» Dataset items:

________________________________________

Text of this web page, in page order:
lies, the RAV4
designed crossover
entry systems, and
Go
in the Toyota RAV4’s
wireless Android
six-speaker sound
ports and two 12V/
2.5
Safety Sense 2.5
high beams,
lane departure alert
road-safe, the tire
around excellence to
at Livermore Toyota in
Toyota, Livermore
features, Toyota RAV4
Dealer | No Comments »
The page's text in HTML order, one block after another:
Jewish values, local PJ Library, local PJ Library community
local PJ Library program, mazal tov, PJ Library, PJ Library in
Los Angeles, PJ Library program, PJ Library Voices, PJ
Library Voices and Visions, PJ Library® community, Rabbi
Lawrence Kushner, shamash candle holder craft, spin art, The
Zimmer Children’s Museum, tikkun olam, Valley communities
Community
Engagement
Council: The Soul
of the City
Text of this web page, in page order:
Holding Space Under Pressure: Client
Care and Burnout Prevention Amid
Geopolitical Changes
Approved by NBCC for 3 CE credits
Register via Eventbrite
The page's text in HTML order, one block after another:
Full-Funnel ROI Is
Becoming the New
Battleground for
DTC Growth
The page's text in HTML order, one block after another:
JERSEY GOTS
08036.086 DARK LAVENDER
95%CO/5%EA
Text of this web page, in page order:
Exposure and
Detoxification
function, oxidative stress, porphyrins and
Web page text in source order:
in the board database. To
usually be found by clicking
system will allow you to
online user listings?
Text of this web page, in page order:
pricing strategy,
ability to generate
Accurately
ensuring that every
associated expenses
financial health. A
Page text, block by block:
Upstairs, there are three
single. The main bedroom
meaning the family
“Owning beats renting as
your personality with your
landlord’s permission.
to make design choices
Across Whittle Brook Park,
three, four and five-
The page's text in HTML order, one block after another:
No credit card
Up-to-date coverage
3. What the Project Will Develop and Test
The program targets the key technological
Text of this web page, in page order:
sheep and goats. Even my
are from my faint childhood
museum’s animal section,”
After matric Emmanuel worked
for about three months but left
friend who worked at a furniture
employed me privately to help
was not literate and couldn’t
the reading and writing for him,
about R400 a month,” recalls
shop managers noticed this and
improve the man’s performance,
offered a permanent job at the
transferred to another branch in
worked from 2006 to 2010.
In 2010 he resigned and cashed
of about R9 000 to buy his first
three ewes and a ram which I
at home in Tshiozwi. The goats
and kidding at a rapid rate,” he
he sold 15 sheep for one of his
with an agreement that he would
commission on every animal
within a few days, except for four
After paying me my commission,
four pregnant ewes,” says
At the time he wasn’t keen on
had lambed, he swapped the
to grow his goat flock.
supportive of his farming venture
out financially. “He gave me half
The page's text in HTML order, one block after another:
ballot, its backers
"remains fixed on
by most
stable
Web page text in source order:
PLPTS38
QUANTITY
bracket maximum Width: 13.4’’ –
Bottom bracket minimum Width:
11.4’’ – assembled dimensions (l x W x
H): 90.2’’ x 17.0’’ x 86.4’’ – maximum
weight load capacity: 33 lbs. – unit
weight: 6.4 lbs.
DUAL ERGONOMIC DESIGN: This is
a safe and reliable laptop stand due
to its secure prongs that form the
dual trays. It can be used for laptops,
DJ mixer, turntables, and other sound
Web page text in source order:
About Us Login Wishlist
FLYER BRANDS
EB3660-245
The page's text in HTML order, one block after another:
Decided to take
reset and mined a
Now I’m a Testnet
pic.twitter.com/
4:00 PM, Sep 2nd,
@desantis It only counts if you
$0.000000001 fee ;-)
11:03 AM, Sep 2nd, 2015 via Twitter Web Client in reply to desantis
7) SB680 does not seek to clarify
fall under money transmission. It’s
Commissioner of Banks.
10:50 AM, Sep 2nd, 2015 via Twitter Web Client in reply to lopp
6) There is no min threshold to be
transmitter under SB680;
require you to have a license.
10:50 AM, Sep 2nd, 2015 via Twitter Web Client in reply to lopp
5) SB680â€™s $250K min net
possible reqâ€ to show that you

________________________________________

» The problem: Reproduce the entries above in full, exactly as they read.

» Answer:
Text of this web page, in page order:
lies, the RAV4
designed crossover
entry systems, and
Go
in the Toyota RAV4’s
wireless Android
six-speaker sound
ports and two 12V/
2.5
Safety Sense 2.5
high beams,
lane departure alert
road-safe, the tire
around excellence to
at Livermore Toyota in
Toyota, Livermore
features, Toyota RAV4
Dealer | No Comments »
The page's text in HTML order, one block after another:
Jewish values, local PJ Library, local PJ Library community
local PJ Library program, mazal tov, PJ Library, PJ Library in
Los Angeles, PJ Library program, PJ Library Voices, PJ
Library Voices and Visions, PJ Library® community, Rabbi
Lawrence Kushner, shamash candle holder craft, spin art, The
Zimmer Children’s Museum, tikkun olam, Valley communities
Community
Engagement
Council: The Soul
of the City
Text of this web page, in page order:
Holding Space Under Pressure: Client
Care and Burnout Prevention Amid
Geopolitical Changes
Approved by NBCC for 3 CE credits
Register via Eventbrite
The page's text in HTML order, one block after another:
Full-Funnel ROI Is
Becoming the New
Battleground for
DTC Growth
The page's text in HTML order, one block after another:
JERSEY GOTS
08036.086 DARK LAVENDER
95%CO/5%EA
Text of this web page, in page order:
Exposure and
Detoxification
function, oxidative stress, porphyrins and
Web page text in source order:
in the board database. To
usually be found by clicking
system will allow you to
online user listings?
Text of this web page, in page order:
pricing strategy,
ability to generate
Accurately
ensuring that every
associated expenses
financial health. A
Page text, block by block:
Upstairs, there are three
single. The main bedroom
meaning the family
“Owning beats renting as
your personality with your
landlord’s permission.
to make design choices
Across Whittle Brook Park,
three, four and five-
The page's text in HTML order, one block after another:
No credit card
Up-to-date coverage
3. What the Project Will Develop and Test
The program targets the key technological
Text of this web page, in page order:
sheep and goats. Even my
are from my faint childhood
museum’s animal section,”
After matric Emmanuel worked
for about three months but left
friend who worked at a furniture
employed me privately to help
was not literate and couldn’t
the reading and writing for him,
about R400 a month,” recalls
shop managers noticed this and
improve the man’s performance,
offered a permanent job at the
transferred to another branch in
worked from 2006 to 2010.
In 2010 he resigned and cashed
of about R9 000 to buy his first
three ewes and a ram which I
at home in Tshiozwi. The goats
and kidding at a rapid rate,” he
he sold 15 sheep for one of his
with an agreement that he would
commission on every animal
within a few days, except for four
After paying me my commission,
four pregnant ewes,” says
At the time he wasn’t keen on
had lambed, he swapped the
to grow his goat flock.
supportive of his farming venture
out financially. “He gave me half
The page's text in HTML order, one block after another:
ballot, its backers
"remains fixed on
by most
stable
Web page text in source order:
PLPTS38
QUANTITY
bracket maximum Width: 13.4’’ –
Bottom bracket minimum Width:
11.4’’ – assembled dimensions (l x W x
H): 90.2’’ x 17.0’’ x 86.4’’ – maximum
weight load capacity: 33 lbs. – unit
weight: 6.4 lbs.
DUAL ERGONOMIC DESIGN: This is
a safe and reliable laptop stand due
to its secure prongs that form the
dual trays. It can be used for laptops,
DJ mixer, turntables, and other sound
Web page text in source order:
About Us Login Wishlist
FLYER BRANDS
EB3660-245
The page's text in HTML order, one block after another:
Decided to take
reset and mined a
Now I’m a Testnet
pic.twitter.com/
4:00 PM, Sep 2nd,
@desantis It only counts if you
$0.000000001 fee ;-)
11:03 AM, Sep 2nd, 2015 via Twitter Web Client in reply to desantis
7) SB680 does not seek to clarify
fall under money transmission. It’s
Commissioner of Banks.
10:50 AM, Sep 2nd, 2015 via Twitter Web Client in reply to lopp
6) There is no min threshold to be
transmitter under SB680;
require you to have a license.
10:50 AM, Sep 2nd, 2015 via Twitter Web Client in reply to lopp
5) SB680â€™s $250K min net
possible reqâ€ to show that you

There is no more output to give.